Disasters happen. House fires, car accidents, floods, and more. Insurance exists to cover individuals and businesses when these issues happen. Yet most of us have discovered that carriers may not always be there for us.
Nothing can be more disastrous than the COVID-19 pandemic. And companies are bringing lawsuits against these carriers who are telling their clients that their Business Interruption policy doesn’t cover all the issues that have adversely impacted business owners during this time.
The first question to ask is whether the business has suffered a “loss” that triggers the policy. Of course, the business has suffered a loss – an inability to sell its products or services, the resulting loss of income, perhaps an inability to receive shipments of necessary components or ingredients needed for manufacture or assemblage, possible claims for breach of contract — and so forth.
Many business owners are getting a straightforward “no coverage” response from the insurance companies or brokers with whom they speak.
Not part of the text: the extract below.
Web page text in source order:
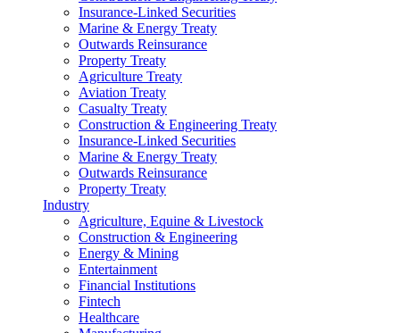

However, that may not be the correct answer, for there are several types of business interruption insurance and different policies have different wordings for their exclusions. There are no “standard forms” for such policies. As we’ve said before on this blog, it’s best to get your policy reviewed by an experienced law firm.
Business Interruption policies exist to help small businesses through these times. It can help with income, expenses, and loan payments. Make sure that you’re doing your part to hold carriers responsible.